Although the Art Alliance's first significant shortfall came in 1969, according to its own written history, it continued to function as a locus for the arts community. When cuts in funding to the arts were made at the state and federal level in the Reagan era, the opposition gathered at the Art Alliance. "The arts are the beating heart of our country," said actress Colleen Dewhurst, rallying an army of arts supporters there in 1982. "We're in danger of removing all the life-giving, joy-giving, depth-giving things. When they told me what you'd done in the face of what seems to be a negative attitude, I couldn't believe it. You managed to march on an administration, and a government, and make them understand."

In the 1980s, the Art Alliance hosted a series of colorful parties, bringing in a younger crowd. "The renaissance of the Philadelphia Art Alliance is really becoming true," then-executive director Marilyn JS Goodman told the Inquirer in 1984, the same year a 240-work installation by quirky outsider Howard Finster was crammed into the building. But little by little, other arts groups began to take up parts of the Art Alliance's mission. Debt and infighting forced it to close for most of 1991, and it was rescued in part through the energy of Meyer P. "Pat" Potamkin, the banker and, with wife Vivian, major American art collector.

It was Shanis who shifted the focus to contemporary craft and design, and the Alliance was exploring renting space to craft-makers when the possibility of a merger came along, said Jacobson.
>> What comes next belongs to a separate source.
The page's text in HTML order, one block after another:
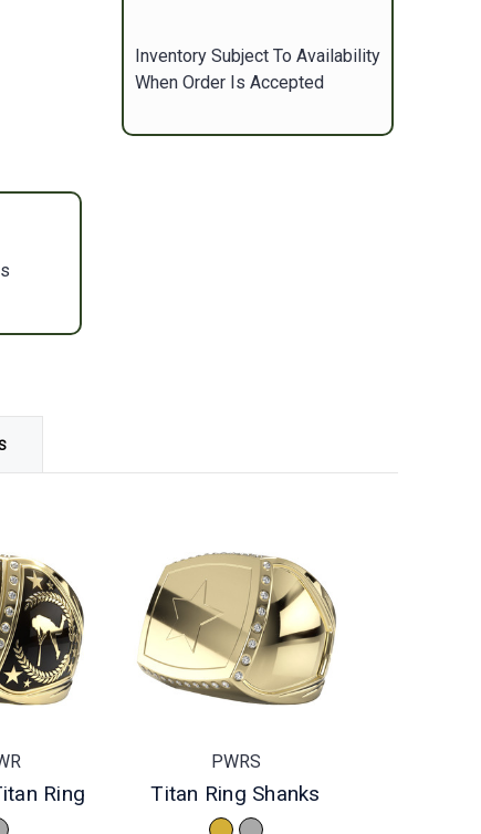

Yager expects that while design and craft will continue to be a part of what is presented there, he would like to see its scope widen.

Since being named president in 2015, Yager has overseen the the university's sale of the the Merriam Theater to the Kimmel Center, in November, and has been actively seeking to expand student housing. Although the Art Alliance is adjacent to vacant property just to the east, Yager said he did not see the university acquiring that property for dorm development.

What the acquisition of the Art Alliance promises to do, he said, is to bring students into contact with the art and artists – University of the Arts students and faculty are already frequent visitors, says Jacobson – and for the venue itself to become a teaching tool for students enrolled in the degree program in exhibition planning and design.

Fund-raising would be required both for the care of the building and for the works that go on in it.

"I know we're going to do something great, but the difference between good and great institutions is the content," said Yager. "The building is the container, but content rules, and that will determine if we are successful or not."